Goals

Progress, and a good day

Today, after college, I got on a treadmill and kicked ass. This was despite walking to my bus stop, and nearly getting the first bus home because I felt like I didn’t have the energy for a run. At the last minute, I turned around and decided I did. I was right.

I ran 10km in under an hour for the first time, and was 3 minutes and 13 seconds faster than my previous personal best. I’m still 14 minutes and 47 seconds off my goal time, but today, I made a lot of progress. I am closer to reaching my goals now than when I got out of bed this morning. So it was a good day.

I realised that most of the things that limit me and hold me back are in my head. I am capable of a lot more than I give myself credit for. I definitely need to work on having a more self-positive mindset. I need to believe I can do things, reach goals, and if I put in the work, I will. I need to stop being so discouraged with myself.

Every time I run, I try to remind myself that 8 months ago, I could only run 1 kilometre, and my legs hurt for a day after that attempt. So when I feel like giving up, I think of where I can be in 3 months, or 6 months, or a year if I don’t. The future is exciting.

Being outside, looking in

Something has to crack to let the light in. 

When I started to crack, I wasn’t so comfortable with what the light shone on. And, left ignored, the cracks only became deeper, and bigger. It took a long time before I was ready to stop and face the fact that everything was not OK. I was not OK. And once I did that, I no longer saw the cracks as a nuisance, but as a way for me to learn, and reflect. The cracks were a way out, an opportunity to step outside and look in at myself, look in at my life, and see what was wrong.

Given the choice, I would always like to be told what I need to hear, not what I want to hear. It’s not pleasant that way, but I believe it is essential. Anxiety attacks were never pleasant for me. In fact, they were the most terrifying times of my life. But to me, they were also a message. They were a message to me that something was wrong, that there was some aspect of my life I needed to step back and look at, then change.

It took me a long to realise this, to realise that my anxiety attacks were something I could learn to control. That was my first step towards a solution. It was a long journey, full of baby step, and days when I felt that taking one step forward would only result in me falling two steps back. Some days, I even feel myself drifting backwards again, some days, I fall all the way back.

It is because of this that I set resolutions that would change so many aspects of my life in 2014. Along the way, I have come to realise that investing time in myself, in my dreams, in reaching my goals is so important. There is no one aspect of my life that I can allow myself to be completely fixated on. Balance is important. Living the life I want to live is important.
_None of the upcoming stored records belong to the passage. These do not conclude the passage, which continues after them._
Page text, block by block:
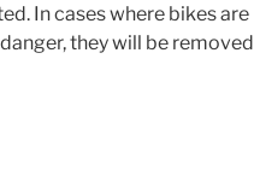
In cases where bikes are
they will be removed
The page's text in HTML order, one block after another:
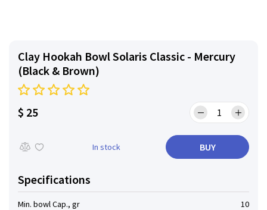
Clay Hookah Bowl Solaris Classic - Mercury
(Black & Brown)
$ 25
In stock BUY
Specifications
Min. bowl Cap., gr
10
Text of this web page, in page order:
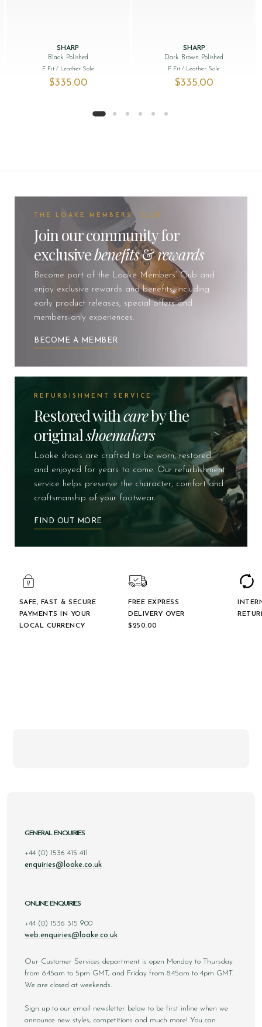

I am important.

Prompt: http://dailypost.wordpress.com/2014/01/09/daily-prompt-outside-2/

My time for thinking.

I think best when I’m lying in bed, before I go asleep. It’s at that time that I think back on the day’s events, on my plans for the next day, on my feelings, on conversations I have had. It’s because I am alone that I can do this. During the day, it can be very easy not to face how you feel, to fill your time by doing things, seeing people, going places. I love this half an hour before sleep because it gives me the chance to breathe, think and plan.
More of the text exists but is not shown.